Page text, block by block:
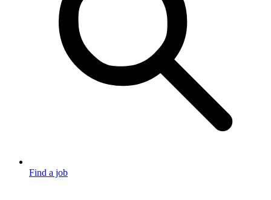
Find a job
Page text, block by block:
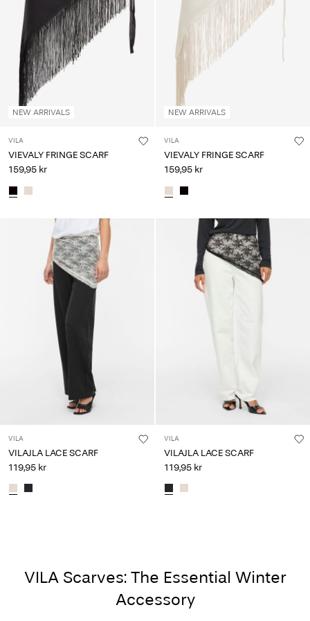
Any
questions?
About
Us
Denmark
English
NEW ARRIVALS
VILA
VIEVALY FRINGE SCARF
159,95 kr
NEW ARRIVALS
VILA
VIEVALY FRINGE SCARF
159,95 kr
VILA
VILAJLA LACE SCARF
119,95 kr
VILA
VILAJLA LACE SCARF
119,95 kr
VILA Scarves: The Essential Winter
Accessory
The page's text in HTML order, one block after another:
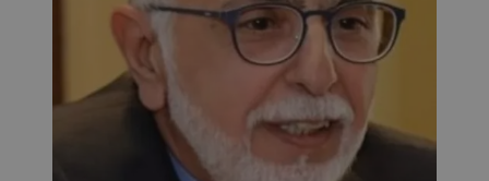
Global Knowledge Network
Contact us
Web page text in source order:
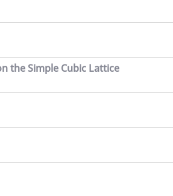
the Simple Cubic Lattice
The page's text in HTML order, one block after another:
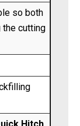
so both
the cutting
Hitch
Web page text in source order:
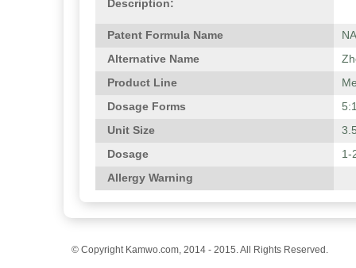
Description:
Patent Formula Name
NA
Alternative Name
Product Line
Dosage Forms
Unit Size
Dosage
1-
Allergy Warning
© Copyright Kamwo.com, 2014 - 2015. All Rights Reserved.
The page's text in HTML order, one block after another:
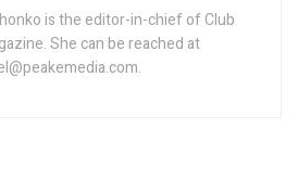
is the editor-in-chief of Club
She can be reached at
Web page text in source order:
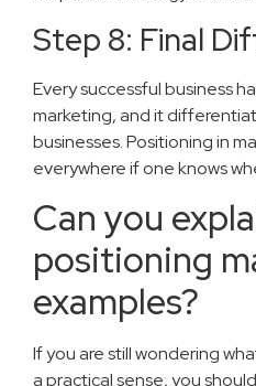
Step 8: Final
Every successful business
marketing, and it
businesses. Positioning in
everywhere if one knows
Can you
positioning
examples?
If you are still wondering
a practical sense, you
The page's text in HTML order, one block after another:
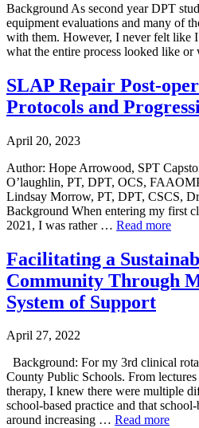
Background As second year DPT
equipment evaluations and many of
with them. However, I never felt like
what the entire process looked like
SLAP Repair Post-
Protocols and
April 20, 2023
Author: Hope Arrowood, SPT
O’laughlin, PT, DPT, OCS,
Lindsay Morrow, PT, DPT, CSCS,
Background When entering my first
2021, I was rather … Read more
Facilitating a
Community Through
System of Support
April 27, 2022
Background: For my 3rd clinical
County Public Schools. From
therapy, I knew there were multiple
school-based practice and that
around increasing … Read more
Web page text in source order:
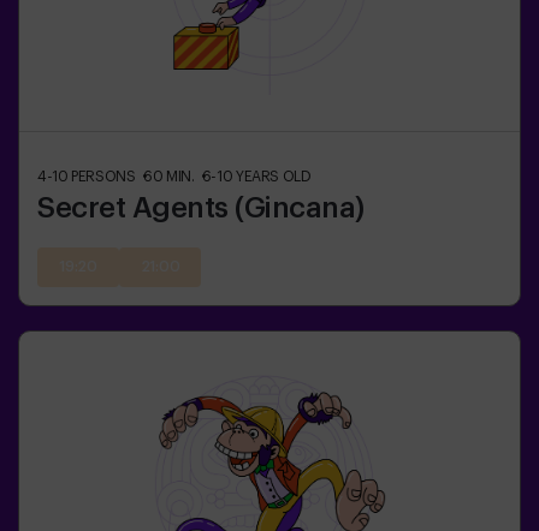
4-10 PERSONS 60 MIN. 6-10 YEARS OLD
Secret Agents (Gincana)
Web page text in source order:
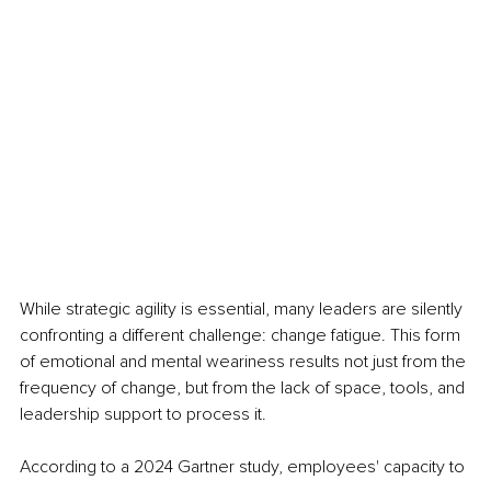
While strategic agility is essential, many leaders are silently
confronting a different challenge: change fatigue. This form
of emotional and mental weariness results not just from the
frequency of change, but from the lack of space, tools, and
leadership support to process it.
According to a 2024 Gartner study, employees' capacity to
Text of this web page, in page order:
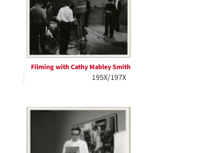
Filming with Cathy Mabley Smith
195X/197X
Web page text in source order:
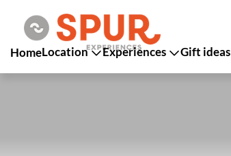
HomeLocation Experiences Gift ideas
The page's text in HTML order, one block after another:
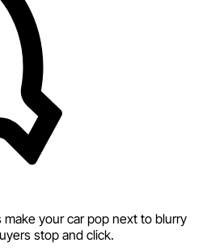
your car pop next to blurry
stop and click.
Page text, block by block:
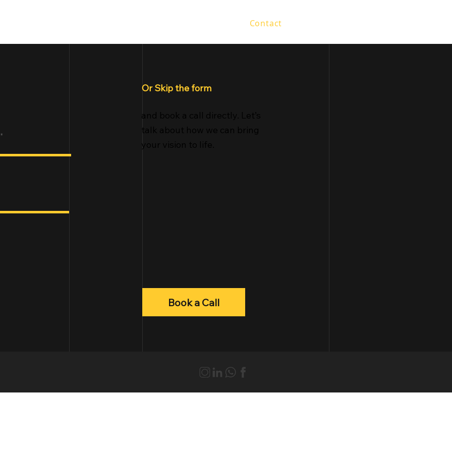
Contact
Or Skip the form
and book a call directly. Let’s
talk about how we can bring
your vision to life.
Book a Call
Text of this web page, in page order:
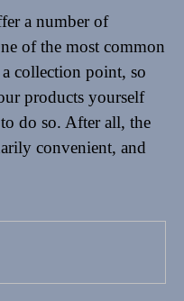
a number of
of the most common
collection point, so
products yourself
do so. After all, the
convenient, and
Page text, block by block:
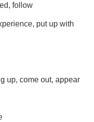
follow
put up with
up, come out, appear
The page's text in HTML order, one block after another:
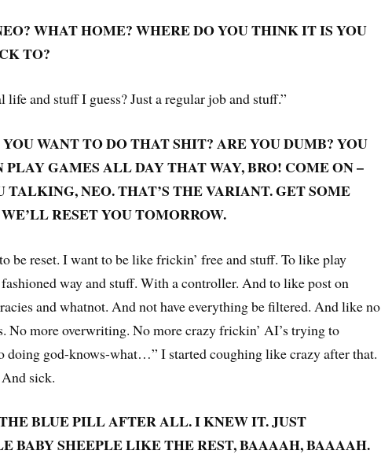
================================
Could every record be given again exactly, with its pictures left out?

Page text, block by block:
Find a job
Page text, block by block:
Any
questions?
About
Us
Denmark
English
NEW ARRIVALS
VILA
VIEVALY FRINGE SCARF
159,95 kr
NEW ARRIVALS
VILA
VIEVALY FRINGE SCARF
159,95 kr
VILA
VILAJLA LACE SCARF
119,95 kr
VILA
VILAJLA LACE SCARF
119,95 kr
VILA Scarves: The Essential Winter
Accessory
The page's text in HTML order, one block after another:
Global Knowledge Network
Contact us
Web page text in source order:
the Simple Cubic Lattice
The page's text in HTML order, one block after another:
so both
the cutting
Hitch
Web page text in source order:
Description:
Patent Formula Name
NA
Alternative Name
Product Line
Dosage Forms
Unit Size
Dosage
1-
Allergy Warning
© Copyright Kamwo.com, 2014 - 2015. All Rights Reserved.
The page's text in HTML order, one block after another:
is the editor-in-chief of Club
She can be reached at
Web page text in source order:
Step 8: Final
Every successful business
marketing, and it
businesses. Positioning in
everywhere if one knows
Can you
positioning
examples?
If you are still wondering
a practical sense, you
The page's text in HTML order, one block after another:
Background As second year DPT
equipment evaluations and many of
with them. However, I never felt like
what the entire process looked like
SLAP Repair Post-
Protocols and
April 20, 2023
Author: Hope Arrowood, SPT
O’laughlin, PT, DPT, OCS,
Lindsay Morrow, PT, DPT, CSCS,
Background When entering my first
2021, I was rather … Read more
Facilitating a
Community Through
System of Support
April 27, 2022
Background: For my 3rd clinical
County Public Schools. From
therapy, I knew there were multiple
school-based practice and that
around increasing … Read more
Web page text in source order:
4-10 PERSONS 60 MIN. 6-10 YEARS OLD
Secret Agents (Gincana)
Web page text in source order:
While strategic agility is essential, many leaders are silently
confronting a different challenge: change fatigue. This form
of emotional and mental weariness results not just from the
frequency of change, but from the lack of space, tools, and
leadership support to process it.
According to a 2024 Gartner study, employees' capacity to
Text of this web page, in page order:
Filming with Cathy Mabley Smith
195X/197X
Web page text in source order:
HomeLocation Experiences Gift ideas
The page's text in HTML order, one block after another:
your car pop next to blurry
stop and click.
Page text, block by block:
Contact
Or Skip the form
and book a call directly. Let’s
talk about how we can bring
your vision to life.
Book a Call
Text of this web page, in page order:
a number of
of the most common
collection point, so
products yourself
do so. After all, the
convenient, and
Page text, block by block:
follow
put up with
up, come out, appear
The page's text in HTML order, one block after another:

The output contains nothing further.